[[ Listed entries, beginning ]]

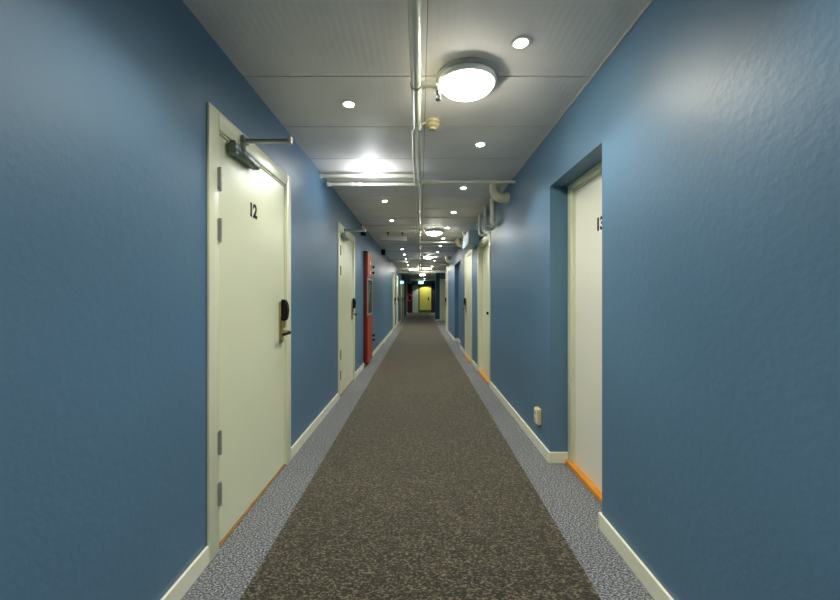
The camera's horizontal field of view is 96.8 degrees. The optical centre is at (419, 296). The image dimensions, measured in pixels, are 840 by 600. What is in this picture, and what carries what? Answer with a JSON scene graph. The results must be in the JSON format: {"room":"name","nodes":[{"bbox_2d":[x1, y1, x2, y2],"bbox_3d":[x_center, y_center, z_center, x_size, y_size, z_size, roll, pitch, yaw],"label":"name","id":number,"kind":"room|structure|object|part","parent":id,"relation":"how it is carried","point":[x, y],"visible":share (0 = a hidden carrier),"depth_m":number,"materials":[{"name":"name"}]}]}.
{"room":"hotel corridor","nodes":[
{"label":"hotel corridor","id":0,"kind":"room"},
{"bbox_2d":[0,0,403,599],"bbox_3d":[-1.115,-0.025,12.400,0.340,2.410,31.200,0,0,0],"label":"wall","id":1,"kind":"structure","parent":0,"point":[103,103],"depth_m":1.18,"materials":[{"name":"blue paint"}]},
{"bbox_2d":[207,102,292,562],"bbox_3d":[-0.850,0.158,2.175,0.371,2.045,1.050,0,0,0],"label":"door","id":2,"kind":"structure","parent":1,"relation":"in","point":[249,194],"depth_m":2.01,"materials":[{"name":"beige paint"}]},
{"bbox_3d":[-0.796,-0.791,1.942,0.264,0.082,0.026,0,0,0],"label":"closer arm","id":3,"kind":"part","parent":2,"relation":"part of","materials":[{"name":"metal"}]},
{"bbox_3d":[-0.922,0.170,2.528,0.054,0.280,0.048,0,0,0],"label":"lock plate","id":4,"kind":"part","parent":2,"relation":"part of","materials":[{"name":"gold metal"}]},
{"bbox_2d":[161,312,407,599],"bbox_3d":[-0.939,1.140,12.400,0.013,0.080,31.200,0,0,0],"label":"baseboard","id":5,"kind":"structure","parent":1,"relation":"attached to","point":[186,580],"depth_m":1.61,"materials":[{"name":"paint"}]},
{"bbox_2d":[338,222,365,398],"bbox_3d":[-0.850,0.158,4.820,0.371,2.045,1.080,0,0,0],"label":"door","id":6,"kind":"structure","parent":1,"relation":"in","point":[346,300],"depth_m":4.75,"materials":[{"name":"beige paint"}]},
{"bbox_3d":[-0.984,0.158,4.820,0.103,2.045,1.080,0,0,0],"label":"frame","id":7,"kind":"part","parent":6,"relation":"part of","materials":[{"name":"beige paint"}]},
{"bbox_3d":[-0.796,-0.791,4.572,0.264,0.082,0.026,0,0,0],"label":"closer arm","id":8,"kind":"part","parent":6,"relation":"part of","materials":[{"name":"metal"}]},
{"bbox_2d":[319,173,413,178],"bbox_3d":[-0.495,-1.135,3.500,0.920,0.050,0.050,0,0,0],"label":"pipe","id":9,"kind":"object","parent":1,"relation":"attached to","point":[321,175],"visible":0.86,"depth_m":3.49,"materials":[{"name":"white metal"}]},
{"bbox_2d":[364,251,374,363],"bbox_3d":[-0.883,0.175,6.550,0.117,1.890,0.620,0,0,0],"label":"cabinet","id":10,"kind":"object","parent":1,"relation":"attached to","point":[368,267],"visible":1,"depth_m":6.32,"materials":[{"name":"red paint"}]},
{"bbox_3d":[-0.880,-0.552,6.550,0.014,0.425,0.612,0,0,0],"label":"door","id":11,"kind":"part","parent":10,"relation":"part of","materials":[{"name":"orange paint"}]},
{"bbox_3d":[-0.880,0.725,6.550,0.014,0.780,0.612,0,0,0],"label":"door","id":12,"kind":"part","parent":10,"relation":"part of","materials":[{"name":"orange paint"}]},
{"bbox_3d":[-0.881,-0.005,6.550,0.012,0.650,0.612,0,0,0],"label":"glazed door","id":13,"kind":"part","parent":10,"relation":"part of","materials":[{"name":"glass"}]},
{"bbox_3d":[-0.881,-0.005,6.550,0.003,0.570,0.520,0,0,0],"label":"pane","id":14,"kind":"part","parent":10,"relation":"part of","materials":[{"name":"clear glass"}]},
{"bbox_2d":[381,249,392,256],"bbox_3d":[-0.810,-1.077,9.200,0.270,0.165,0.200,0,0,0],"label":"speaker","id":15,"kind":"object","parent":1,"relation":"attached to","point":[383,251],"visible":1,"depth_m":9.12,"materials":[{"name":"black plastic"}]},
{"bbox_2d":[362,226,415,229],"bbox_3d":[-0.495,-1.125,6.100,0.920,0.059,0.059,0,0,0],"label":"pipe","id":16,"kind":"object","parent":1,"relation":"attached to","point":[363,228],"visible":0.73,"depth_m":6.08,"materials":[{"name":"white metal"}]},
{"bbox_2d":[393,272,396,329],"bbox_3d":[-0.951,0.158,13.425,0.168,2.045,1.050,0,0,0],"label":"door","id":17,"kind":"structure","parent":1,"relation":"in","point":[394,298],"depth_m":13.63,"materials":[{"name":"beige paint"}]},
{"bbox_3d":[-0.984,0.158,13.425,0.103,2.045,1.050,0,0,0],"label":"frame","id":18,"kind":"part","parent":17,"relation":"part of","materials":[{"name":"beige paint"}]},
{"bbox_2d":[396,275,398,324],"bbox_3d":[-0.951,0.158,15.325,0.168,2.045,1.050,0,0,0],"label":"door","id":19,"kind":"structure","parent":1,"relation":"in","point":[397,298],"depth_m":15.54,"materials":[{"name":"beige paint"}]},
{"bbox_3d":[-0.984,0.158,15.325,0.103,2.045,1.050,0,0,0],"label":"frame","id":20,"kind":"part","parent":19,"relation":"part of","materials":[{"name":"beige paint"}]},
{"bbox_2d":[401,280,402,319],"bbox_3d":[-0.951,0.158,18.725,0.168,2.045,1.050,0,0,0],"label":"door","id":21,"kind":"structure","parent":1,"relation":"in","point":[401,280],"depth_m":19.13,"materials":[{"name":"beige paint"}]},
{"bbox_2d":[403,282,403,317],"bbox_3d":[-0.951,0.158,21.125,0.168,2.045,1.050,0,0,0],"label":"door","id":22,"kind":"structure","parent":1,"relation":"in","point":[403,282],"depth_m":21.45,"materials":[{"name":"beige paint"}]},
{"bbox_2d":[402,275,410,283],"bbox_3d":[-0.772,-1.040,23.300,0.345,0.240,7.000,0,0,0],"label":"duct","id":23,"kind":"object","parent":1,"relation":"attached to","point":[406,278],"visible":0.88,"depth_m":20.04,"materials":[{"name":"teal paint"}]},
{"bbox_2d":[397,270,445,272],"bbox_3d":[0.135,-1.033,15.200,2.180,0.148,0.148,0,0,0],"label":"pipe","id":24,"kind":"object","parent":1,"relation":"attached to","point":[398,271],"visible":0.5,"depth_m":15.17,"materials":[{"name":"white metal"}]},
{"bbox_2d":[404,281,406,315],"bbox_3d":[-0.882,0.000,22.775,0.125,2.360,0.350,0,0,0],"label":"wall","id":25,"kind":"structure","parent":0,"point":[405,282],"depth_m":22.60,"materials":[{"name":"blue paint"}]},
{"bbox_2d":[183,0,650,280],"bbox_3d":[0.627,-1.202,12.615,3.745,0.075,31.850,0,0,0],"label":"ceiling","id":26,"kind":"structure","parent":0,"point":[302,58],"depth_m":2.07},
{"bbox_2d":[341,100,356,107],"bbox_3d":[-0.434,-1.175,2.280,0.096,0.010,0.096,0,0,0],"label":"recessed light","id":27,"kind":"object","parent":26,"relation":"in","point":[345,103],"visible":1,"depth_m":2.27,"materials":[{"name":"white plastic"}]},
{"bbox_2d":[381,232,406,240],"bbox_3d":[-0.472,-1.097,6.795,0.465,0.165,0.050,0,0,0],"label":"hanging sign","id":28,"kind":"object","parent":26,"relation":"hanging from","point":[384,238],"visible":1,"depth_m":6.78,"materials":[{"name":"white plastic"}]},
{"bbox_3d":[-0.472,-1.065,6.795,0.455,0.080,0.030,0,0,0],"label":"sign panel","id":29,"kind":"part","parent":28,"relation":"part of","materials":[{"name":"white plastic"}]},
{"bbox_2d":[407,0,421,269],"bbox_3d":[-0.021,-1.127,11.625,0.072,0.106,29.550,0,0,0],"label":"pipe","id":30,"kind":"object","parent":26,"relation":"attached to","point":[414,6],"visible":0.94,"depth_m":1.93,"materials":[{"name":"metal"}]},
{"bbox_2d":[327,182,417,186],"bbox_3d":[-0.465,-1.105,3.660,0.890,0.046,0.046,0,0,0],"label":"pipe","id":31,"kind":"object","parent":30,"relation":"attached to","point":[329,184],"visible":1,"depth_m":3.65,"materials":[{"name":"white metal"}]},
{"bbox_2d":[421,81,440,100],"bbox_3d":[0.055,-1.077,1.950,0.110,0.096,0.040,0,0,0],"label":"sprinkler","id":32,"kind":"object","parent":30,"relation":"attached to","point":[435,86],"visible":1,"depth_m":1.94,"materials":[{"name":"metal"}]},
{"bbox_2d":[420,241,454,243],"bbox_3d":[0.362,-1.105,7.560,0.705,0.047,0.047,0,0,0],"label":"pipe","id":33,"kind":"object","parent":30,"relation":"attached to","point":[421,242],"visible":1,"depth_m":7.54,"materials":[{"name":"white metal"}]},
{"bbox_2d":[421,180,515,183],"bbox_3d":[0.465,-1.110,3.600,0.910,0.040,0.040,0,0,0],"label":"pipe","id":34,"kind":"object","parent":30,"relation":"attached to","point":[422,181],"visible":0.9,"depth_m":3.59,"materials":[{"name":"white metal"}]},
{"bbox_2d":[407,281,434,284],"bbox_3d":[0.107,-1.030,26.975,2.105,0.260,0.150,0,0,0],"label":"beam","id":35,"kind":"structure","parent":26,"relation":"attached to","point":[412,282],"depth_m":26.90,"materials":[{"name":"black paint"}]},
{"bbox_2d":[423,255,433,258],"bbox_3d":[0.240,-1.134,10.600,0.334,0.092,0.334,0,0,0],"label":"ceiling lamp","id":36,"kind":"object","parent":26,"relation":"attached to","point":[425,256],"visible":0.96,"depth_m":10.49,"materials":[{"name":"white plastic"}]},
{"bbox_2d":[425,118,439,131],"bbox_3d":[0.085,-1.148,2.500,0.100,0.064,0.100,0,0,0],"label":"smoke detector","id":37,"kind":"object","parent":26,"relation":"attached to","point":[432,124],"visible":0.98,"depth_m":2.47,"materials":[{"name":"plastic"}]},
{"bbox_2d":[425,229,443,235],"bbox_3d":[0.250,-1.134,6.600,0.334,0.092,0.334,0,0,0],"label":"ceiling lamp","id":38,"kind":"object","parent":26,"relation":"attached to","point":[432,232],"visible":0.97,"depth_m":6.49,"materials":[{"name":"white plastic"}]},
{"bbox_2d":[427,232,441,235],"bbox_3d":[0.250,-1.111,6.600,0.272,0.046,0.272,0,0,0],"label":"diffuser","id":39,"kind":"object","parent":38,"relation":"attached to","point":[429,233],"depth_m":6.53,"materials":[{"name":"white plastic"}]},
{"bbox_2d":[436,57,498,100],"bbox_3d":[0.252,-1.134,2.000,0.334,0.092,0.334,0,0,0],"label":"ceiling lamp","id":40,"kind":"object","parent":26,"relation":"attached to","point":[467,78],"visible":0.97,"depth_m":1.91,"materials":[{"name":"white plastic"}]},
{"bbox_2d":[442,70,492,100],"bbox_3d":[0.252,-1.111,2.000,0.272,0.046,0.272,0,0,0],"label":"diffuser","id":41,"kind":"object","parent":40,"relation":"attached to","point":[458,85],"depth_m":1.94,"materials":[{"name":"white plastic"}]},
{"bbox_2d":[474,142,486,146],"bbox_3d":[0.468,-1.175,2.880,0.096,0.010,0.096,0,0,0],"label":"recessed light","id":42,"kind":"object","parent":26,"relation":"in","point":[478,144],"visible":1,"depth_m":2.87,"materials":[{"name":"white plastic"}]},
{"bbox_2d":[510,35,531,49],"bbox_3d":[0.468,-1.175,1.730,0.096,0.010,0.096,0,0,0],"label":"recessed light","id":43,"kind":"object","parent":26,"relation":"in","point":[521,42],"visible":1,"depth_m":1.72,"materials":[{"name":"white plastic"}]},
{"bbox_2d":[181,313,653,599],"bbox_3d":[0.627,1.230,12.400,3.745,0.100,31.400,0,0,0],"label":"floor","id":44,"kind":"structure","parent":0,"point":[574,509],"depth_m":2.11,"materials":[{"name":"carpet"}]},
{"bbox_2d":[240,313,600,599],"bbox_3d":[0.003,1.178,12.110,1.405,0.004,30.580,0,0,0],"label":"carpet runner","id":45,"kind":"object","parent":44,"relation":"on","point":[420,494],"visible":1,"depth_m":2.06,"materials":[{"name":"carpet"}]},
{"bbox_2d":[407,285,434,312],"bbox_3d":[0.028,-0.025,28.075,2.545,2.410,0.150,0,0,0],"label":"wall","id":46,"kind":"structure","parent":0,"point":[433,286],"depth_m":28.00,"materials":[{"name":"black paint"}]},
{"bbox_2d":[407,286,411,310],"bbox_3d":[-0.770,0.110,27.912,0.375,1.900,0.170,0,0,0],"label":"hose reel","id":47,"kind":"object","parent":46,"relation":"attached to","point":[409,297],"visible":1,"depth_m":27.96,"materials":[{"name":"red paint"}]},
{"bbox_2d":[413,286,417,312],"bbox_3d":[-0.340,0.155,27.957,0.440,2.030,0.046,0,0,0],"label":"door","id":48,"kind":"structure","parent":46,"relation":"in","point":[415,288],"depth_m":27.93,"materials":[{"name":"white wood"}]},
{"bbox_2d":[419,285,431,312],"bbox_3d":[0.420,0.140,27.975,1.020,2.080,0.050,0,0,0],"label":"door","id":49,"kind":"structure","parent":46,"relation":"in","point":[425,290],"depth_m":27.98,"materials":[{"name":"yellow paint"}]},
{"bbox_3d":[0.400,1.080,27.988,0.870,0.200,0.024,0,0,0],"label":"kick plate","id":50,"kind":"part","parent":49,"relation":"part of","materials":[{"name":"metal"}]},
{"bbox_2d":[435,273,439,318],"bbox_3d":[0.870,-0.025,18.600,0.200,2.410,0.600,0,0,0],"label":"wall pillar","id":51,"kind":"structure","parent":0,"point":[437,275],"depth_m":18.30,"materials":[{"name":"teal paint"}]},
{"bbox_2d":[440,273,445,278],"bbox_3d":[1.735,-0.025,20.550,1.530,2.410,14.900,0,0,0],"label":"wall","id":52,"kind":"structure","parent":0,"point":[442,275],"depth_m":18.30,"materials":[{"name":"blue paint"}]},
{"bbox_2d":[440,279,445,320],"bbox_3d":[1.460,0.150,18.315,0.980,2.060,0.090,0,0,0],"label":"door","id":53,"kind":"structure","parent":52,"relation":"in","point":[442,281],"depth_m":18.30,"materials":[{"name":"beige paint"}]},
{"bbox_2d":[446,0,839,599],"bbox_3d":[1.095,-0.025,5.050,0.340,2.410,16.500,0,0,0],"label":"wall","id":54,"kind":"structure","parent":0,"point":[713,126],"depth_m":1.21,"materials":[{"name":"blue paint"}]},
{"bbox_2d":[421,263,446,266],"bbox_3d":[0.470,-1.085,12.600,0.900,0.148,0.148,0,0,0],"label":"pipe","id":55,"kind":"object","parent":54,"relation":"attached to","point":[422,264],"visible":1,"depth_m":12.56,"materials":[{"name":"white metal"}]},
{"bbox_2d":[445,271,447,331],"bbox_3d":[0.931,0.158,12.700,0.168,2.045,1.000,0,0,0],"label":"door","id":56,"kind":"structure","parent":54,"relation":"in","point":[446,298],"depth_m":12.84,"materials":[{"name":"beige paint"}]},
{"bbox_2d":[445,256,451,263],"bbox_3d":[0.826,-1.078,10.900,0.206,0.202,0.116,0,0,0],"label":"drain elbow","id":57,"kind":"object","parent":54,"relation":"attached to","point":[447,260],"visible":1,"depth_m":10.85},
{"bbox_2d":[458,264,459,338],"bbox_3d":[1.110,0.165,9.260,0.170,2.030,1.420,0,0,0],"label":"wall niche","id":58,"kind":"object","parent":54,"relation":"attached to","point":[459,264],"visible":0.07,"depth_m":9.68,"materials":[{"name":"blue paint"}]},
{"bbox_2d":[455,238,462,247],"bbox_3d":[0.821,-1.078,7.550,0.216,0.202,0.116,0,0,0],"label":"drain elbow","id":59,"kind":"object","parent":54,"relation":"attached to","point":[459,244],"visible":0.8,"depth_m":7.50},
{"bbox_2d":[463,250,471,362],"bbox_3d":[0.931,0.158,7.110,0.168,2.045,1.020,0,0,0],"label":"door","id":60,"kind":"structure","parent":54,"relation":"in","point":[468,256],"depth_m":7.14,"materials":[{"name":"beige paint"}]},
{"bbox_2d":[463,230,479,249],"bbox_3d":[0.835,-0.930,6.130,0.180,0.210,0.740,0,0,0],"label":"duct","id":61,"kind":"object","parent":54,"relation":"attached to","point":[471,239],"visible":0.91,"depth_m":5.76,"materials":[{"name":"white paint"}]},
{"bbox_2d":[478,213,485,235],"bbox_3d":[0.873,-1.016,5.250,0.112,0.327,0.046,0,0,0],"label":"conduit","id":62,"kind":"object","parent":54,"relation":"attached to","point":[479,214],"visible":0.99,"depth_m":5.23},
{"bbox_2d":[477,231,489,385],"bbox_3d":[0.970,0.158,5.420,0.110,2.045,1.060,0,0,0],"label":"door","id":63,"kind":"structure","parent":54,"relation":"in","point":[483,248],"depth_m":5.66,"materials":[{"name":"beige paint"}]},
{"bbox_2d":[478,370,488,384],"bbox_3d":[0.944,1.166,5.420,0.062,0.028,0.880,0,0,0],"label":"door sill","id":64,"kind":"structure","parent":54,"relation":"attached to","point":[481,372],"depth_m":5.40,"materials":[{"name":"orange wood"}]},
{"bbox_2d":[483,206,490,230],"bbox_3d":[0.875,-1.018,4.850,0.107,0.321,0.056,0,0,0],"label":"conduit","id":65,"kind":"object","parent":54,"relation":"attached to","point":[485,209],"visible":1,"depth_m":4.83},
{"bbox_2d":[489,197,498,225],"bbox_3d":[0.876,-1.010,4.420,0.105,0.337,0.072,0,0,0],"label":"conduit","id":66,"kind":"object","parent":54,"relation":"attached to","point":[492,201],"visible":0.94,"depth_m":4.40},
{"bbox_2d":[489,183,509,203],"bbox_3d":[0.824,-1.073,3.880,0.210,0.212,0.116,0,0,0],"label":"drain elbow","id":67,"kind":"object","parent":54,"relation":"attached to","point":[496,194],"visible":0.96,"depth_m":3.84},
{"bbox_2d":[534,407,540,424],"bbox_3d":[0.905,0.915,2.875,0.040,0.120,0.080,0,0,0],"label":"power outlet","id":68,"kind":"object","parent":54,"relation":"attached to","point":[537,411],"visible":1,"depth_m":2.84,"materials":[{"name":"plastic"}]},
{"bbox_2d":[449,0,653,259],"bbox_3d":[0.922,-1.181,5.050,0.006,0.018,16.500,0,0,0],"label":"trim","id":69,"kind":"structure","parent":54,"relation":"attached to","point":[651,1],"depth_m":2.00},
{"bbox_2d":[448,331,673,599],"bbox_3d":[0.981,1.140,5.050,0.138,0.080,16.500,0,0,0],"label":"baseboard","id":70,"kind":"structure","parent":54,"relation":"attached to","point":[652,585],"depth_m":1.77,"materials":[{"name":"paint"}]},
{"bbox_2d":[565,459,601,503],"bbox_3d":[1.052,1.165,2.275,0.045,0.030,0.750,0,0,0],"label":"door sill","id":71,"kind":"structure","parent":54,"relation":"attached to","point":[578,472],"depth_m":2.35,"materials":[{"name":"orange wood"}]},
{"bbox_2d":[568,161,601,491],"bbox_3d":[1.105,0.185,2.258,0.110,1.990,0.796,0,0,0],"label":"door","id":72,"kind":"structure","parent":54,"relation":"in","point":[585,193],"depth_m":2.44,"materials":[{"name":"beige paint"}]}
]}

[[ Listed entries, end ]]

## Problem details
In the records above, find every line containing the word "carpet" and show it.

## Solution
{"bbox_2d":[181,313,653,599],"bbox_3d":[0.627,1.230,12.400,3.745,0.100,31.400,0,0,0],"label":"floor","id":44,"kind":"structure","parent":0,"point":[574,509],"depth_m":2.11,"materials":[{"name":"carpet"}]},
{"bbox_2d":[240,313,600,599],"bbox_3d":[0.003,1.178,12.110,1.405,0.004,30.580,0,0,0],"label":"carpet runner","id":45,"kind":"object","parent":44,"relation":"on","point":[420,494],"visible":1,"depth_m":2.06,"materials":[{"name":"carpet"}]},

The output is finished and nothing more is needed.